“Un lugar de
violencia terrible, una perenne y oscura guerra civil, la enésima de una tierra
que no para nunca de sangrar”. Esta descripción que Roberto Saviano realiza
sobre México, fácilmente podría ser un retrato de Honduras que también se
encuentra inmersa en una escalada de violencia que provoca 19 víctimas diarias
y lo posiciona como el país más violento del mundo, incluso por encima de
algunos países en guerra.
Honduras sufre una debilidad institucional que
se expresa en una elevada desconfianza en las instituciones del sector justicia
y seguridad debido a la ineficacia de sus actuaciones, a los señalamientos de
corrupción y abusos, al fracaso de las iniciativas de reforma, a la impunidad
de quienes cometen delitos que pocas veces son llevados ante la justicia, a la
subsistencia de violaciones a derechos humanos y al abandono de los sistemas
penitenciarios.
Los diferentes gobiernos han apelado a
políticas de seguridad que han resultado históricamente ineficaces para solucionar
los problemas de criminalidad, tales como el incremento de la acción punitiva,
la reducción de garantías procesales, la disminución de la edad punible para
aplicar el derecho penal de adultos a niños y niñas, la privatización de la
seguridad pública y la normalización del uso de las Fuerzas Armadas en tareas
de seguridad ciudadana.
Esta inadecuada respuesta estatal ante la
violencia y el delito se concreta en su desvinculación de los estándares
internacionales de derechos humanos, en el empleo de la privación de la
libertad como instrumento principal para la disminución de los niveles
delictivos y en la utilización perversa de un discurso de mano dura en la lucha
contra la violencia que genera importantes réditos políticos y electorales.

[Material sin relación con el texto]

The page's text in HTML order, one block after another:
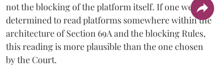
not the blocking of the platform itself. If one were
determined to read platforms somewhere within the
architecture of Section 69A and the blocking Rules,
this reading is more plausible than the one chosen
by the Court.
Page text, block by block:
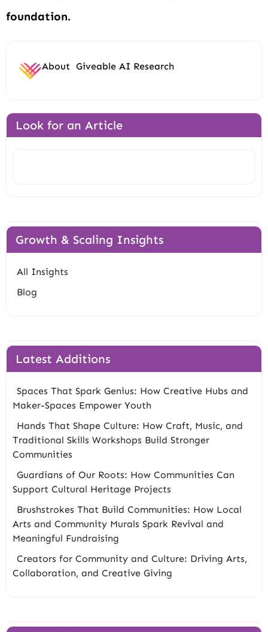
foundation.
About Giveable AI Research
Look for an Article
Growth & Scaling Insights
All Insights
Blog
Latest Additions
Spaces That Spark Genius: How Creative Hubs and
Maker-Spaces Empower Youth
Hands That Shape Culture: How Craft, Music, and
Traditional Skills Workshops Build Stronger
Communities
Guardians of Our Roots: How Communities Can
Support Cultural Heritage Projects
Brushstrokes That Build Communities: How Local
Arts and Community Murals Spark Revival and
Meaningful Fundraising
Creators for Community and Culture: Driving Arts,
Collaboration, and Creative Giving
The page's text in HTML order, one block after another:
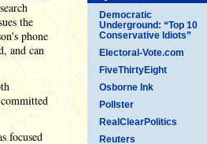
Democratic
Underground: “Top 10
Conservative Idiots”
Electoral-Vote.com
FiveThirtyEight
Osborne Ink
Pollster
RealClearPolitics
Reuters
the
phone
and can
focused
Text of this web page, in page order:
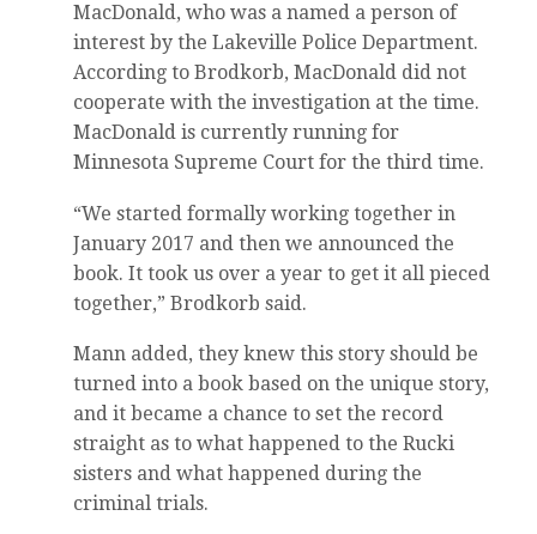
MacDonald, who was a named a person of
interest by the Lakeville Police Department.
According to Brodkorb, MacDonald did not
cooperate with the investigation at the time.
MacDonald is currently running for
Minnesota Supreme Court for the third time.
“We started formally working together in
January 2017 and then we announced the
book. It took us over a year to get it all pieced
together,” Brodkorb said.
Mann added, they knew this story should be
turned into a book based on the unique story,
and it became a chance to set the record
straight as to what happened to the Rucki
sisters and what happened during the
criminal trials.
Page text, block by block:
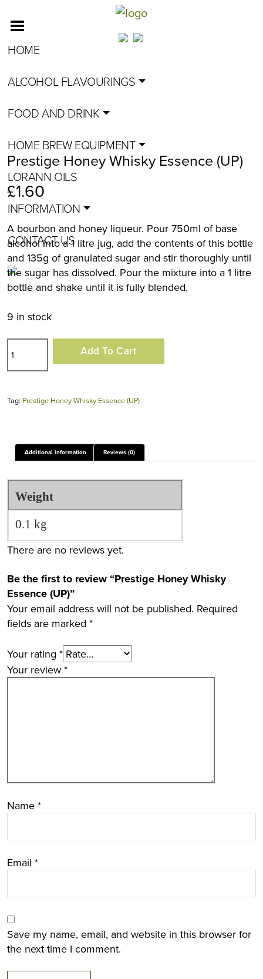
HOME
ALCOHOL FLAVOURINGS
FOOD AND DRINK
HOME BREW EQUIPMENT
LORANN OILS
INFORMATION
CONTACT US
Prestige Honey Whisky Essence (UP)
£1.60
A bourbon and honey liqueur. Pour 750ml of base
alcohol into a 1 litre jug, add the contents of this bottle
and 135g of granulated sugar and stir thoroughly until
the sugar has dissolved. Pour the mixture into a 1 litre
bottle and shake until it is fully blended.
9 in stock
Honey
Whisky
(UP)
Add To Cart
Tag: Prestige Honey Whisky Essence (UP)
Additional information Reviews (0)
Weight
0.1 kg
There are no reviews yet.
Be the first to review “Prestige Honey Whisky
Essence (UP)”
Your email address will not be published. Required
fields are marked *
Your rating *
Your review *
Name *
Email *
Save my name, email, and website in this browser for
the next time I comment.
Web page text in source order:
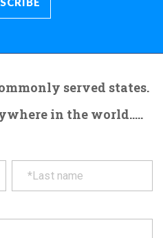
served states.
in the world.....
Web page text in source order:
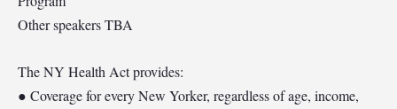
Other speakers TBA
The NY Health Act provides:
● Coverage for every New Yorker, regardless of age, income,
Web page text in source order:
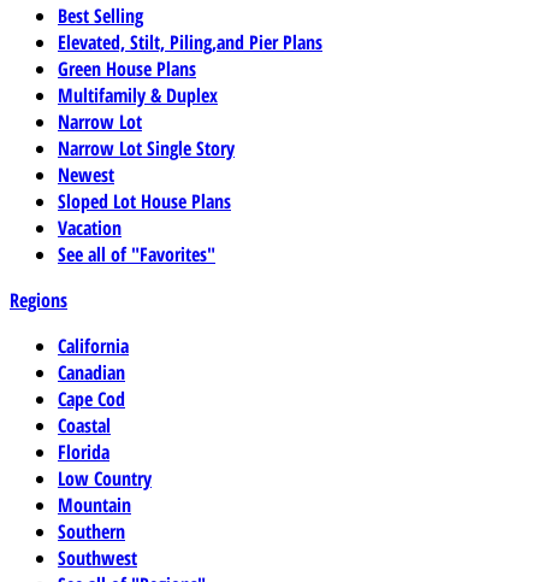
Best Selling
Elevated, Stilt, Piling,and Pier Plans
Green House Plans
Multifamily & Duplex
Narrow Lot
Narrow Lot Single Story
Newest
Sloped Lot House Plans
Vacation
See all of "Favorites"
Regions
California
Canadian
Cape Cod
Coastal
Florida
Low Country
Mountain
Southern
Southwest

Sin embargo, en muchas ocasiones esta posición
conduce a la reproducción de “lógicas de relacionamiento social fundadas en la
intolerancia y la estigmatización de personas o grupos de personas,
favoreciendo la aparición de casos de violencia extralegal, de los cuales son
responsables los llamados grupos de ‘limpieza social’, como ‘escuadrones de la
muerte’ o grupos parapoliciales y paramilitares”.
La manera errónea en que el Estado hondureño
enfrenta la criminalidad nos recuerda la frase de George Bernard Shaw, en el sentido
que “aunque es malo que los caníbales se coman a los misioneros, sería terrible
que los misioneros se comieran a los caníbales”, y cuya simplicidad encierra
una máxima que debe cumplir todo Estado que se precie democrático y de derecho:
el rechazo a la idea de combatir el crimen con el crimen y de justificar la
utilización de cualquier medio para acabar con la violencia.